Dataset content:
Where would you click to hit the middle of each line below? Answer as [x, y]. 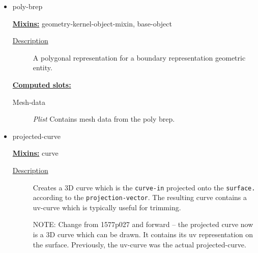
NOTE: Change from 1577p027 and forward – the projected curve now [143, 224]
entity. [42, 67]
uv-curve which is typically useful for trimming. [107, 207]
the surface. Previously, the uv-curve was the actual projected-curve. [139, 244]
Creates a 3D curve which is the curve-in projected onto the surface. [144, 187]
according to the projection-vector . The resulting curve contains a [140, 197]
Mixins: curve [35, 153]
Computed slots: [42, 84]

Work required:
Transcribe exactly, starting at the line with "uv-curve which is" and continuing through the last line of the data above; leave out all earlier lines.

Result of this exercise:
uv-curve which is typically useful for trimming. [107, 207]
the surface. Previously, the uv-curve was the actual projected-curve. [139, 244]
Creates a 3D curve which is the curve-in projected onto the surface. [144, 187]
according to the projection-vector . The resulting curve contains a [140, 197]
Mixins: curve [35, 153]
Computed slots: [42, 84]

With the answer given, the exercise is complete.